Make My Horror Movie »


People (like me) have been banging on for years about how the internet presents new distribution opportunities for film and TV and it was clear at TIFF this year that things are finally starting to happen.  

Companies like Magnolia in New York (the distributor for our film) are pioneering new digital only, or predominantly digital release strategies.  Magnolia is credited with developing the premium VOD (video on demand) model into a serious new release distribution strategy.  Traditionally VOD has been used at about the 3rd stage of a release strategy (after theatrical and DVD and before pay TV).  Premium VOD is a pricier form of VOD (in the US you pay $10 as opposed to around $4 for standard VOD) that is used as the first stage of release.  This may be in lieu of a theatrical release, at the same time as theatrical, or even before.  

There was a lot of talk at TIFF about Bacholerette, a film with a very modest budget, that elected to go with premium VOD as the first platform of its release strategy.  As well as taking $500,000 in 3 days, it reached no.1 on iTunes, all of which served as great promotion for its theatrical release.

So non-traditional release strategies utilising digital media are all of a sudden starting to be taken very seriously by sales agents and distributors, and a number of serious players in that space are starting to appear.  The traditional model is being turned inside out in an increasing number of cases, and release strategies with no theatrical release (which can incorporate “four walling” where the distributor rents cinema space themselves - usually where theatrical play is required for festival compliance), or “day and date” releases (where all platforms are hit at the same time) are becoming more common.


Johnnie Goes to Hollywood

Hold on to your hats.  Last time John Key met with studio executives he gave them 30 million dollars and a fundamental change in employment law.  What is he going to give away this time?  Immigration protections for NZ film workers is pulling good odds at the moment.  Foreign investment in film production in NZ is a good thing, but do we really want to be sending that shambling idiot to do it for us?  They won’t even be able to understand what he says.  Anyway, he can’t be their favourite person after stuffing up their efforts to get Dotcom on trial in the US.  Hang on.  They got the site shut down.  What do they care that the NZ taxpayer is going to get taken to the cleaners and that the NZ police force and security services are the laughing stock of the world?  Actually, while it can be fun to laugh at the police, Crown Law and other government services over their Maxwell Smart-like handling of the affair, there is of course a very serious side to it.  I think it is illustrative of the government’s disdain of the rule of law and democratic principles in general.  This government has passed more law under urgency (where we lose the usual right of participation in the process) than any other government, including the Hobbit law which removed a fundamental common-law employment right from film workers.  Hilariously, the government now calls this a “clarification” of employment law.  I really hope I never get my rights “clarified” by them.  The apparent lying in court by senior police officers, withholding of information by government officials and apparent ignorance of the law by the government’s lawyers is all symptomatic of the same thing in my opinion.  A casual disregard for the fundamental principles of our democratic system.  A side-lining of principle in favour of what they see as the right result.  Barrack Obama said in his speech to the UN that while he didn’t enjoy people saying nasty things about them, he would always fight for their right to do so.  Can you imagine Gerry Brownlee saying that?


Tim @ TIFF

A week or so ago I got back from an 11 day stint at the Toronto Film Festival.  Over the next couple of weeks I will post some random recollections.  Unfortunately I didn’t take any photos.  As Bill Pullman says in Lost Highway - I prefer to remember things they way I remember them.
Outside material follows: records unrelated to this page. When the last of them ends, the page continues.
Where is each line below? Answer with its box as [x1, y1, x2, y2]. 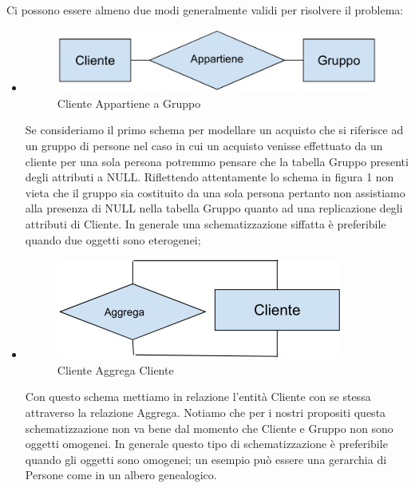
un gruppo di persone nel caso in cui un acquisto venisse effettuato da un [25, 137, 383, 154]
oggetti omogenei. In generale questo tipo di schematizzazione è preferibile [25, 435, 388, 452]
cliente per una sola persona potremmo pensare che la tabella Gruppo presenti [25, 153, 409, 169]
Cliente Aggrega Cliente [57, 361, 174, 378]
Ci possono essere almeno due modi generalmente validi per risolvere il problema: [6, 2, 404, 18]
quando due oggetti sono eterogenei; [25, 231, 201, 248]
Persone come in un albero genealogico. [25, 466, 217, 483]
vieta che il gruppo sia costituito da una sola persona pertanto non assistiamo [25, 184, 405, 200]

I was there with Ant Timpson for the première of his film ABCs of Death.  26 directors, many well known in the horror genre, each making a short film on the subject of death using their allotted letter of the alphabet, and the whole lot bundled up in a feature length anthology.  It premièred at midnight on a Friday to a full house in a huge cinema.  The pre-party started at 7 p.m in a bar; the after party commenced at 3 a.m in a large hotel suite.  9 of the directors were there. As far as I could tell, Spanish director Nacho Vigondo never stopped talking.  He was still in full flight as I left the hotel suite to catch a train to Montreal at 9 the next morning.  Luckily he is an extremely entertaining man. He’s known in film circles for nearly causing serious injury to Eliljah Wood by throwing him on to a pile of broken glass.  Appropriately enough, Lee Hardcastle, the director of T is for Toilet proudly showed me a photo on his phone taken earlier that day of the longest poo I have ever seen.  He was like a proud father.  I got to hang out with Jason Eisener, famed cult director of Hobo With a Shotgun, and a personal favourite. Noshihiro Nishamura best known in horror circles for cult classic Tokyo Gore Police arrived with full entourage and wearing a samurai inspired dragon motif outfit of his own creation.  He seemed like a charming man.  Despite having no English.  His rather perplexing contribution to ABCs had one of my favourite clips in the film - a woman’s breasts bouncing and banging into each other, one with a picture of a plane on it and the other with a picture of the twin towers.